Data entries
------------------------------
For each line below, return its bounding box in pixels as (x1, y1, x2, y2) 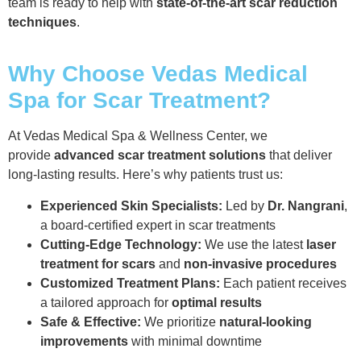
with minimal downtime (128, 334, 262, 348)
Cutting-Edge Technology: (40, 237, 201, 251)
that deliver (266, 148, 332, 163)
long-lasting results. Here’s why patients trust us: (8, 168, 283, 182)
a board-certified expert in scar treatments (40, 218, 276, 232)
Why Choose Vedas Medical (8, 61, 308, 87)
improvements (40, 334, 128, 348)
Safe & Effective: (40, 314, 141, 329)
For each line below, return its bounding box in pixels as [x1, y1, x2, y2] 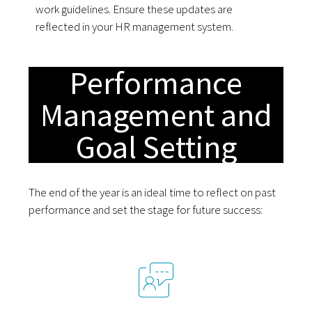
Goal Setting [75, 126, 237, 167]
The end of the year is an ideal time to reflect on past [29, 184, 276, 200]
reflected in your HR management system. [36, 18, 234, 34]
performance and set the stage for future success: [29, 201, 263, 217]
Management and [40, 94, 272, 135]
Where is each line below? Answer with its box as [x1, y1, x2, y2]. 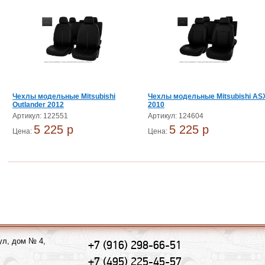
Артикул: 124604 [148, 112, 203, 120]
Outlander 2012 [12, 101, 64, 109]
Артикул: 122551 [12, 112, 68, 120]
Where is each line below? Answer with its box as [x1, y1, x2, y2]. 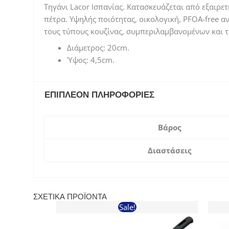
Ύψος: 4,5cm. [66, 54, 114, 65]
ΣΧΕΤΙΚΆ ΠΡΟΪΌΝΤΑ [33, 192, 107, 201]
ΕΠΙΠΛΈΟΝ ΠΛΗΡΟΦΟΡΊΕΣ [44, 89, 155, 100]
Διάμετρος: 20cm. [66, 42, 129, 53]
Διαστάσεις [147, 145, 191, 155]
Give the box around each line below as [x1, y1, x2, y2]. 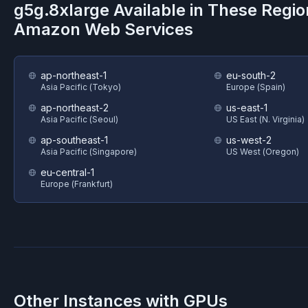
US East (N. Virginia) [225, 114, 305, 124]
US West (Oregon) [225, 146, 299, 157]
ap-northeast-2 [41, 102, 109, 113]
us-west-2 [225, 134, 272, 146]
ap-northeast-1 [41, 69, 107, 81]
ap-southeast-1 [41, 134, 108, 146]
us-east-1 [225, 102, 267, 113]
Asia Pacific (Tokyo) [41, 82, 121, 92]
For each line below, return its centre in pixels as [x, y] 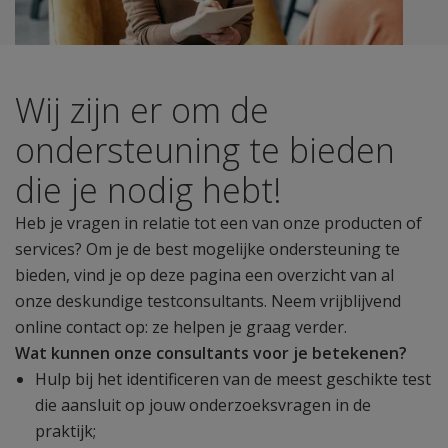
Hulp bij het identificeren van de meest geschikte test [233, 379]
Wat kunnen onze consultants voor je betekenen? [211, 353]
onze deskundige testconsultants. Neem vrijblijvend [208, 301]
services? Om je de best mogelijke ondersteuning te [207, 249]
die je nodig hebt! [148, 190]
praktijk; [65, 431]
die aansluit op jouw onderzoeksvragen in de [203, 405]
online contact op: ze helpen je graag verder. [181, 327]
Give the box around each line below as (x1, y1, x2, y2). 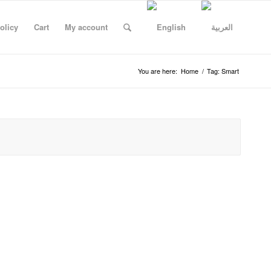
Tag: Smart (207, 66, 239, 76)
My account (64, 21, 108, 33)
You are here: (138, 66, 177, 76)
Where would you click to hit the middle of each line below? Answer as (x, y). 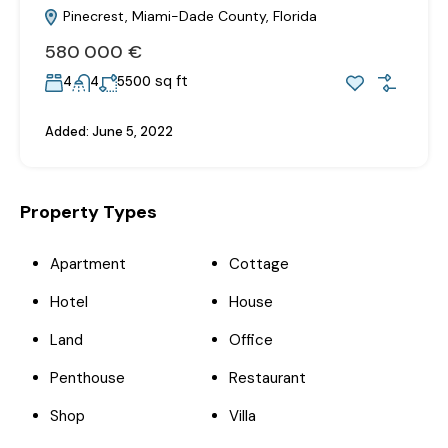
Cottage (259, 263)
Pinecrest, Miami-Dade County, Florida (188, 15)
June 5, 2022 (131, 131)
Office (251, 339)
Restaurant (267, 377)
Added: (67, 131)
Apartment (88, 263)
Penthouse (87, 377)
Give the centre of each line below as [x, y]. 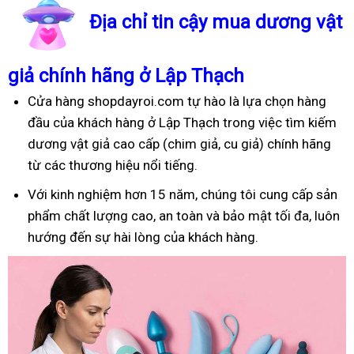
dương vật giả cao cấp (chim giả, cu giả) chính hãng [179, 143]
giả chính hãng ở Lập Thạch [126, 75]
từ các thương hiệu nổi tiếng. [113, 165]
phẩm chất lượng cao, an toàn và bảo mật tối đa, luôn [184, 215]
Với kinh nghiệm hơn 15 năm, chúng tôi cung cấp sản [183, 194]
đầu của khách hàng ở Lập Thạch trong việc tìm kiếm [182, 122]
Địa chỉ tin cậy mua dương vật [216, 23]
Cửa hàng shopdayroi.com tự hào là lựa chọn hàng [177, 101]
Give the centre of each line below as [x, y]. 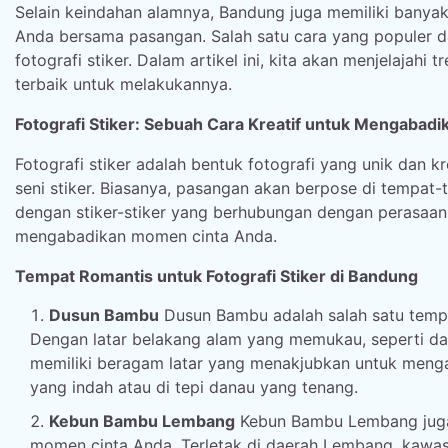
------------------------------
Directions for this task:
Each line of the records with the word "hàng" in it is to be copied.

Answer box:
đầu của khách hàng ở Lập Thạch trong việc tìm kiếm [182, 122]
Cửa hàng shopdayroi.com tự hào là lựa chọn hàng [177, 101]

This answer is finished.